HA exposure at more than 3000 m during military training and operation, recreational, industrial settings, or emergency medical assistance often affects the human brain and impairs neurobehavioral abilities because of the reduced atmospheric pressure, hypoxia, and consequent hypoxemia 16,18,27,28. It has been reported that hypoxemia elicits various neurohormonal and hemodynamic responses, which ultimately lead to increased cerebral blood flow and altered permeability of the blood–brain barrier, affecting neurobehavioral parameters 29–31. HA exposure alters most mood factors for instance fatigue, friendliness, hostility, sleepiness, dizziness, depression, anxiety, confusion, tension, anger, and vigor 32, and has been shown to increase negative mood states 33,34. Prolonged HA pre-exposure also impairs cognitive performance 18. In our previous study, we showed that after 6 months of HA pre-exposure, the incidence of anxiety varied from 11.10 to 15.00%, slowly increasing with HA 17. Another study showed that anxiety decreased significantly after the expedition rather than either before or during the climb 35. In this study, we observed that a 3-month pre-exposure (LTP group) at 3700 m increased negative mood states; however, after exposure to a HA, negative mood states decreased, whereas most cognitive performances in the STP group were better than those in the LTP group upon exposure to a HA at 4400 m. Interestingly, we also found that there were no significant changes in cognitive performance and mood states between the end of pre-exposure at 3700 m and the 10th day at 4400 m in the STP group. Among all the negative mood state factors, DD had the highest score at both 3700 and 4400 m in the LTP group, which could be related to the stress of human beings reacting to the HA environment. It might also be related to their duty in military as the rates of depression are often higher among military personnel than in the general population 36,37. However, the specific mechanism that underlines the rapid increase in depression after HA exposure remains unclear.

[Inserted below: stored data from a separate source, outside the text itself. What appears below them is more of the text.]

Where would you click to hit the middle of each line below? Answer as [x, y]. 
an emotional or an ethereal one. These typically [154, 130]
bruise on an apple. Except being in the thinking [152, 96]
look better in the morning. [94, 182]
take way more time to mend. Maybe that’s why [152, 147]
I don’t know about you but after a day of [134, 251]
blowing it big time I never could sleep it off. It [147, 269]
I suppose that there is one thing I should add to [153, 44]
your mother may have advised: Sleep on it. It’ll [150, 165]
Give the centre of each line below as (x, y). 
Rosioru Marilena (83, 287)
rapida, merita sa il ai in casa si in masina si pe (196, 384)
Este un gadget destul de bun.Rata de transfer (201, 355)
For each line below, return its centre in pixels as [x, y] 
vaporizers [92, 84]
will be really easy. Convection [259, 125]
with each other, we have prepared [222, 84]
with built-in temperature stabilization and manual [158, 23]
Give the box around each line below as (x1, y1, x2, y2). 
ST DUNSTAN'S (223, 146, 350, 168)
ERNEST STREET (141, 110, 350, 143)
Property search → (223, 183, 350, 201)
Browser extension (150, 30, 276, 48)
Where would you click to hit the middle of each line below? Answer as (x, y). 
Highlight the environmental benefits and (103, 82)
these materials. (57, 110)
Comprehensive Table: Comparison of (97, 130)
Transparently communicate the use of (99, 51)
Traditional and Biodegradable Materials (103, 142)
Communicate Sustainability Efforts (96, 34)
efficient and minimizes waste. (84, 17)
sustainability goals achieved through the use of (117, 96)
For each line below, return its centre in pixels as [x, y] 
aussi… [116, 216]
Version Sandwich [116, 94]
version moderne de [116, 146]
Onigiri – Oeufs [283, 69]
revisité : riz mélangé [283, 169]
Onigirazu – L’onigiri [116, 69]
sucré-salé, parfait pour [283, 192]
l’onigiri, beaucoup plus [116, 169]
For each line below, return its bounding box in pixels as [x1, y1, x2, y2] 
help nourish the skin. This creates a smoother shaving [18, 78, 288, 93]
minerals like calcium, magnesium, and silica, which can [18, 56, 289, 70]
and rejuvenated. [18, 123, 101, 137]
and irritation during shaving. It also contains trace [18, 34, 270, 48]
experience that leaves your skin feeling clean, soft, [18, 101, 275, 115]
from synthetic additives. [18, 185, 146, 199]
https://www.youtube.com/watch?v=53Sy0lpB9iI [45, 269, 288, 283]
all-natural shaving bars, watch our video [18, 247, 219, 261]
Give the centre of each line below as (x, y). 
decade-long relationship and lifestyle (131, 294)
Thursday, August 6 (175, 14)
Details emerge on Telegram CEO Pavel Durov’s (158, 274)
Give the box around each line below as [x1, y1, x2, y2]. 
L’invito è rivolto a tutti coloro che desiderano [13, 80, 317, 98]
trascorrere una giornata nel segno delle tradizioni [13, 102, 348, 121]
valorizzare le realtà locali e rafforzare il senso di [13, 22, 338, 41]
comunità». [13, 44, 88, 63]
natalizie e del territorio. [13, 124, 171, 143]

HA exposure exerts effects on neural activity in the human brain. Neuroimaging showed that long-term HA exposure modified the inferior and middle frontal gyrus and the anterior cingulate cortex 38,39, and affected the response-inhibition processing speed in the conflict-monitoring stage and the neural activity in the matching step of information processing and attentional resources with larger N2 and smaller P3 amplitudes 40. In terms of attention ability, we indeed found that a 3-month HA pre-exposure reduced the attention span markedly compared with a 4-day pre-exposure, suggesting the possible mechanism by which STP could lead to better benefits than LTP to improve human neurocognitive activity by increasing the attention span when the participants moved in a HA area at 4400 m.

Several investigations have reported the influence of mood state on cognitive performance after HA exposure 41–43, in which they have used simulated climbing and a limited sample size. Using a large number of participants, we found that LTP increased negative mood states and decreased attention ability; however, in contrast with earlier findings 42, we noted that reaction ability was not correlated with mood state. Furthermore, cognitive performance in the LTP was more susceptible to negative mood states (in particular depression) than that in the STP.

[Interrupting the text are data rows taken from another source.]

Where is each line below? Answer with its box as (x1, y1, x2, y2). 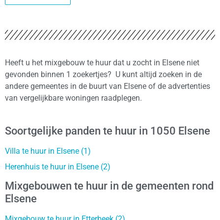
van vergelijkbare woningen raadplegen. (5, 93, 142, 103)
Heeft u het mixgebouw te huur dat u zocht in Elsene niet (5, 57, 199, 67)
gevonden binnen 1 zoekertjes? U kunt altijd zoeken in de (5, 69, 202, 79)
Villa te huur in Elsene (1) (5, 146, 91, 156)
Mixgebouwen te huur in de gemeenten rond (5, 180, 214, 192)
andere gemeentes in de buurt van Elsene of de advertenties (5, 81, 210, 91)
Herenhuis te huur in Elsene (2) (5, 162, 110, 172)
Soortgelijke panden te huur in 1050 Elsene (5, 125, 210, 137)
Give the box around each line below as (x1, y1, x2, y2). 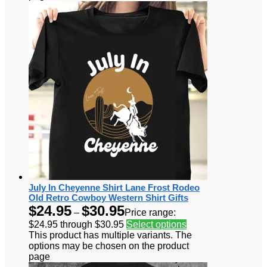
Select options (126, 219, 187, 229)
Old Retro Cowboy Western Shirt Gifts (29, 192, 188, 203)
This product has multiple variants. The (29, 229, 192, 240)
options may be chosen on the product (29, 240, 189, 251)
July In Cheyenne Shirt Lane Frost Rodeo (29, 182, 200, 193)
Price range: (125, 207, 176, 218)
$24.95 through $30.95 (29, 219, 124, 229)
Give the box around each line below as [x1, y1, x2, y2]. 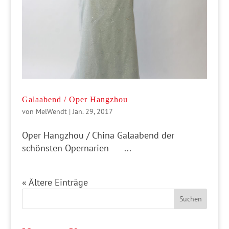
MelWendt [35, 106, 67, 116]
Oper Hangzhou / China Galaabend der [21, 129, 174, 141]
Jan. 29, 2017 [72, 106, 113, 116]
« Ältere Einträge [21, 176, 88, 188]
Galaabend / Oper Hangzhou [21, 95, 128, 104]
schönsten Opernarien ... [21, 142, 131, 154]
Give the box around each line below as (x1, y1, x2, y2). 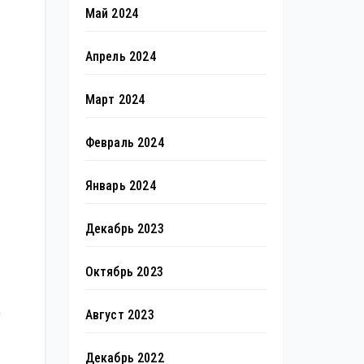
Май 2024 (84, 6, 139, 21)
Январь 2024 (84, 178, 156, 193)
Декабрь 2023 (84, 221, 164, 236)
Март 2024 (84, 92, 145, 107)
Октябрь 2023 (84, 264, 163, 279)
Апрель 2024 (84, 49, 156, 64)
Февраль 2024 (84, 135, 164, 150)
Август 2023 (84, 307, 154, 323)
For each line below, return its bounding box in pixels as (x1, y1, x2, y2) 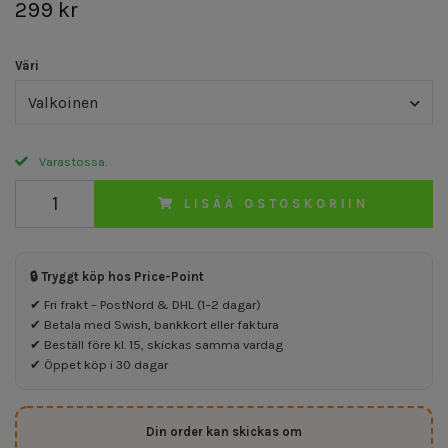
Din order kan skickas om (146, 423, 302, 439)
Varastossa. (36, 153, 107, 169)
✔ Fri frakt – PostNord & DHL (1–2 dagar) (30, 296, 261, 312)
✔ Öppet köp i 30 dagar (30, 356, 168, 372)
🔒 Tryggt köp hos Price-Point (30, 268, 204, 284)
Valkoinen (28, 92, 98, 112)
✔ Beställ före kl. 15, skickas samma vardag (30, 336, 283, 352)
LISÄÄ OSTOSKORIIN (183, 195, 370, 211)
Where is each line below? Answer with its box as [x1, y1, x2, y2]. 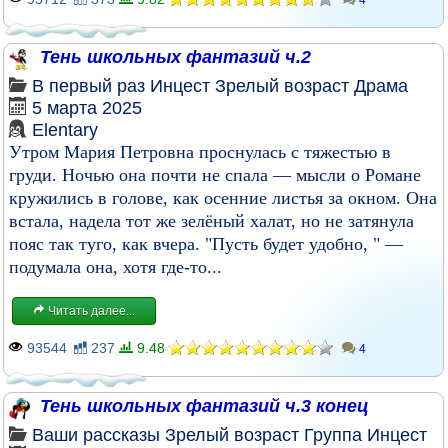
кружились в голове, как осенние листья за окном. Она [9, 188, 437, 208]
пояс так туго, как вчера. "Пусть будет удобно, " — [9, 234, 403, 254]
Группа [304, 425, 362, 445]
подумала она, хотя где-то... [9, 257, 222, 277]
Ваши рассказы [32, 425, 160, 445]
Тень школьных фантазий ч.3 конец [39, 396, 369, 416]
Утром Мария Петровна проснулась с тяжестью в [9, 142, 391, 162]
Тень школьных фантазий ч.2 [39, 47, 311, 67]
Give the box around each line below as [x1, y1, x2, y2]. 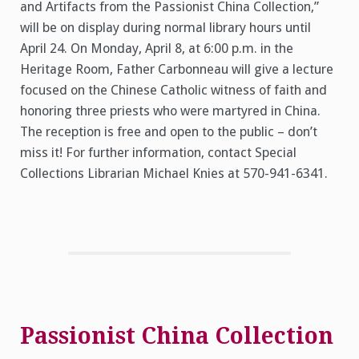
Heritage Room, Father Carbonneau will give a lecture [20, 61, 333, 77]
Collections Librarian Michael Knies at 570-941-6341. [20, 165, 328, 181]
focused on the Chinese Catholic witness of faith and [20, 82, 327, 98]
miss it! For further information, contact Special [20, 144, 296, 160]
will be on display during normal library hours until [20, 19, 311, 35]
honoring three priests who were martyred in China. [20, 103, 321, 119]
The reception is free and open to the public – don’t [20, 123, 317, 139]
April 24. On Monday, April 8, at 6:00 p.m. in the [20, 40, 293, 56]

Together, our findings suggest that the duration of HA pre-exposure for minimizing the impaired cognitive performance as well as mood states is not necessarily longer and 4-day STP likely has a superior effect in improving human neurobehavioral functions once exposed to a HA.

Conclusion

This study, with large samples, presents important field study evidence that a 4-day STP (at 3700 m) could minimize the adverse effect of HA exposure (at 4400 m) on human neurobehavioral abilities including cognitive performance and mood states, and could reduce the incidence and severity of AMS caused by HA exposure. Our results are not only highly relevant as a guide for the training of military task forces, medical staff, and climbers at altitudes above 4400 m, but also offer a more practical approach to utilize a 4-day STP at 3700 m to promote the medical mission and emergency military support at altitudes above 4400 m.